仙姿玉质?!

    孟歌已经被太子之言吓得一愣一愣的,这都是些什么虎狼之词?!

    头一回被人夸了让我觉得如此难受!

    而且,我闻到了阴谋的味道…

    太后和皇后听了太子绘声绘色的讲诉,皆是笑着看向了孟歌,看着孟歌脸上的惊愕之色,她们心中有些失望。

    被他人夸赞不仅不高兴,反而还是一片惊愕之色,这事儿难啊!

    皇后在太后耳边私语几句,浅笑着上前拉起孟歌的手,拍了拍她的手背,说:“太子口无遮拦,还望太师不要介意。”

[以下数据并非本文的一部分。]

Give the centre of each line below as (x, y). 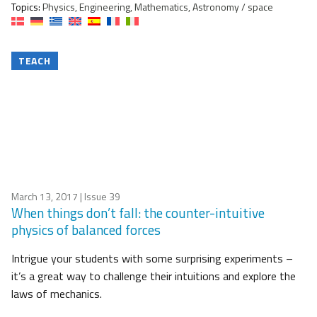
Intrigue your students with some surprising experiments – (152, 259)
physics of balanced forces (86, 230)
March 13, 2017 (45, 197)
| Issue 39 (99, 197)
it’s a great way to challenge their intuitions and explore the (154, 276)
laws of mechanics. (57, 294)
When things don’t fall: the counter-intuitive (138, 213)
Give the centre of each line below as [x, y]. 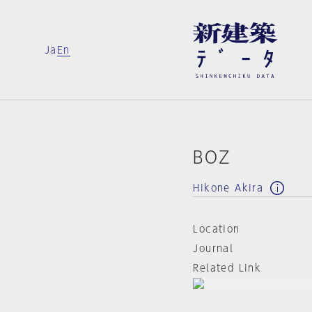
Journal [213, 249]
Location [217, 229]
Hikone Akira [228, 188]
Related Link [227, 268]
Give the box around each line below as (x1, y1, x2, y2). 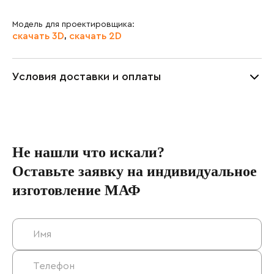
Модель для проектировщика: (12, 20, 135, 29)
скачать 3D (12, 31, 64, 41)
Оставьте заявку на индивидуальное (12, 163, 257, 179)
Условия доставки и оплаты (12, 71, 161, 82)
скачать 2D (69, 31, 122, 41)
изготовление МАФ (12, 182, 141, 198)
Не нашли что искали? (12, 144, 165, 160)
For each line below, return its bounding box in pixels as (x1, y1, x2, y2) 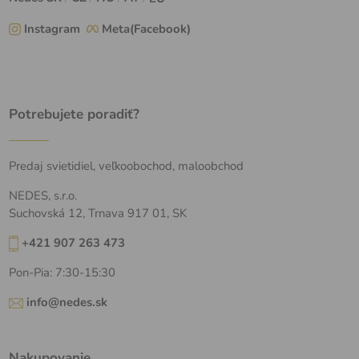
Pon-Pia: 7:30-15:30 (9, 264, 116, 281)
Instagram (24, 21, 81, 38)
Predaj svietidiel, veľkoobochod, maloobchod (9, 157, 244, 174)
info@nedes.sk (26, 294, 108, 311)
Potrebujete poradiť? (9, 104, 140, 123)
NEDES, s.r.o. (9, 187, 78, 204)
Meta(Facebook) (102, 21, 192, 38)
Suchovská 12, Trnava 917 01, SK (9, 204, 188, 221)
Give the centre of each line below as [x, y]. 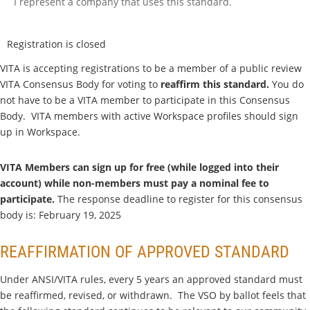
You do [286, 84]
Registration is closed [56, 44]
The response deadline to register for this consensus [179, 199]
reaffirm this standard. [215, 84]
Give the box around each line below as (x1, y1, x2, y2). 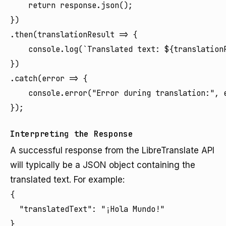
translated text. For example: (10, 175, 125, 185)
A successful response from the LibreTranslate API (10, 145, 214, 155)
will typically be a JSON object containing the (10, 160, 195, 170)
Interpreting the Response (10, 129, 133, 139)
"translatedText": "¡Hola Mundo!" (10, 204, 164, 214)
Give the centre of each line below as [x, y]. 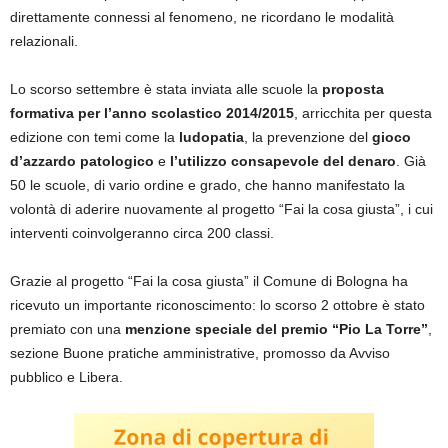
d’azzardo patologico [82, 161]
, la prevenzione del [308, 137]
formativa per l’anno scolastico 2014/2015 [152, 113]
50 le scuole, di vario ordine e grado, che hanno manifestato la [207, 185]
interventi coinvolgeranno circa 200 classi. [142, 233]
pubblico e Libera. [66, 377]
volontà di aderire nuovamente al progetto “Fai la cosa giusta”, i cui [221, 209]
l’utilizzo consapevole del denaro [283, 161]
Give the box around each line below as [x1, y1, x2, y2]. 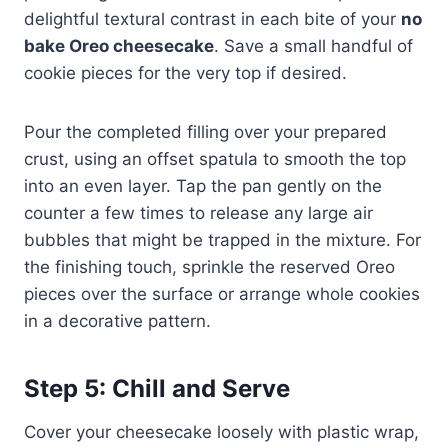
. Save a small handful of [214, 35, 413, 56]
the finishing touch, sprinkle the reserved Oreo [24, 256, 395, 277]
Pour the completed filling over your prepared [24, 121, 387, 142]
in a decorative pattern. [24, 310, 211, 331]
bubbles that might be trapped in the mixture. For [24, 229, 421, 250]
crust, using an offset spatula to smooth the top [24, 148, 406, 169]
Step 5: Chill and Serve [24, 373, 290, 403]
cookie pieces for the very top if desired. [24, 62, 347, 83]
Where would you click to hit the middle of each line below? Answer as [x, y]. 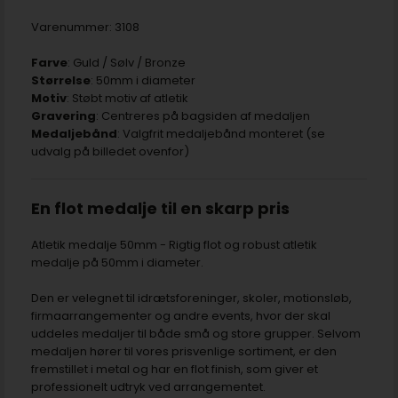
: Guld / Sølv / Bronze [127, 62]
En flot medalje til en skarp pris [160, 208]
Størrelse [61, 80]
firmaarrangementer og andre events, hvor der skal [181, 315]
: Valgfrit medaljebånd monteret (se [221, 133]
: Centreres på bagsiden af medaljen [203, 115]
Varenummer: [73, 27]
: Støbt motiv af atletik [127, 98]
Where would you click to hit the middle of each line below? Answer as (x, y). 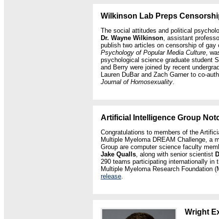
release (111, 176)
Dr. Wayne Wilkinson (132, 38)
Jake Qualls (118, 154)
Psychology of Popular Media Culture (153, 53)
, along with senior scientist (175, 154)
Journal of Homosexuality (137, 82)
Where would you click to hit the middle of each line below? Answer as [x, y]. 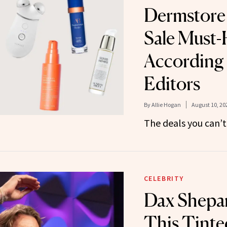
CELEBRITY [164, 178]
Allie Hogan [166, 104]
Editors [172, 83]
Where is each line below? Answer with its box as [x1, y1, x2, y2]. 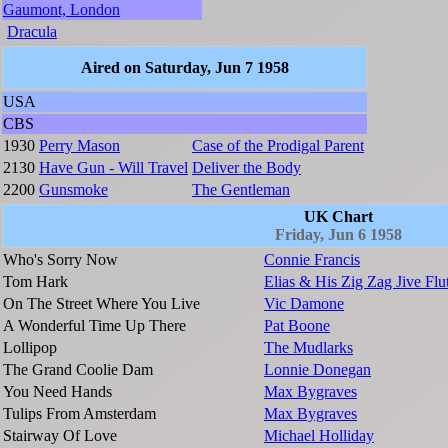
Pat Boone [264, 317, 330, 335]
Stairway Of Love [3, 427, 117, 445]
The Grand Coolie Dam [3, 361, 153, 379]
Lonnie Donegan [264, 361, 371, 379]
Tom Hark [3, 273, 68, 291]
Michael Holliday [264, 427, 374, 445]
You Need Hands [3, 383, 112, 401]
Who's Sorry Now [3, 251, 118, 269]
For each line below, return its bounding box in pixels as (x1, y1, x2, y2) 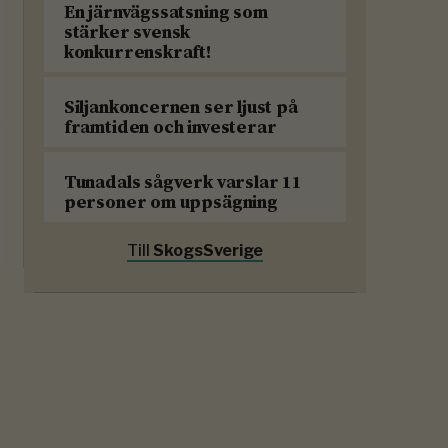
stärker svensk (63, 19, 191, 45)
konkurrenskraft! (63, 39, 212, 65)
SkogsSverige (152, 241, 263, 261)
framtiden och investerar (63, 114, 277, 140)
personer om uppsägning (63, 189, 278, 215)
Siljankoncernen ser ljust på (63, 94, 298, 120)
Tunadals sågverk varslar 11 (63, 169, 302, 195)
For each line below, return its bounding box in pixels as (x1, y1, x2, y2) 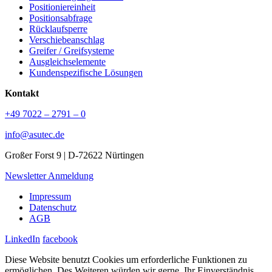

    孟歌实在是笑不出来了,前脚刚知道齐允是私自摘的独立寒秋,现在居然还来了什么“仙姿玉质”?!

    实在是接受不来。

    “皇后娘娘说笑了,太子直率,臣怎会介意。”孟歌说。

    【当然不介意,你介意的是那位帅气王爷。】

    看着凭空探出半个身子的吕筱筱,孟歌找到了发泄对象,抬手就把她的头往空间里按,吃呀咧嘴骂个不停。

    “就你话多!哪哪都有你是吧?!”

    “都说系统是穿越最强辅助,我看你和那个系统一样,都是来坑我的!”

    吕筱筱没想到她反应那么大,抓着她的手挣扎着求饶道。

    【我错了!我错了!我就是来帮你的!】

    孟歌横眉怒对的放开手,目不斜视的等着她,“帮我?你要怎么帮我?!”

    【她们两个宫斗王者是想给你牵红线,这次找你也就是想看看你对那位帅气王爷是个什么态度而已。】

    孟歌不大相信,“真的?”

    【你看吧,我说了你又不相信我!】

    孟歌无奈的砸吧砸吧嘴,“好吧,我信。”

    太后见孟歌有些不自在,笑着向她招了招手。孟歌轻叹一口气上前握住太后的手,只听她说:“孟歌可有心上人?有就说出来,哀家给你做主便是。”

    额…

    当真是来牵红线的,京都的世家小姐都死光了吗?干嘛非要找我啊?!

    孟歌苦笑,竭力解释道:“承蒙陛下厚爱,臣如今做了太子太师,定当尽心竭力教导太子殿下。任重而道远,臣哪有心思去想什么儿女情长。”

    什么事情能比扶持太子上位,重重打击齐文轩更重要的?!

    “娘娘,”门外的宫女快步走来,“娘娘,承王殿下在外求见!”

    “嗯?”太后闻言,拉着孟歌的手从软榻上站起身来。

    太子呵呵一笑,“皇叔定是来训皇祖母的!”

    太后看了他一眼,眉开眼笑道:“快让他进来吧!这孩子,每次进宫都不来慈宁宫看看哀家。”

    齐允跟着宫女走进内殿,正欲开口请安,见孟歌也在,嘴角不自觉微微上扬。见孟歌被太后拉着想松送不开的模样,心情更是不一样了,整个人说话的语气都变好了。

    “子昱见过母后,皇嫂。”齐允上前扶住正拉着孟歌走向自己的太后,浅笑道:“母后怎的到皇嫂宫里来了,让子昱好找。”

    齐允虽不是太后所生,但生母早逝,他自幼得太后庇佑,生育之恩大于天,教养之恩大于情。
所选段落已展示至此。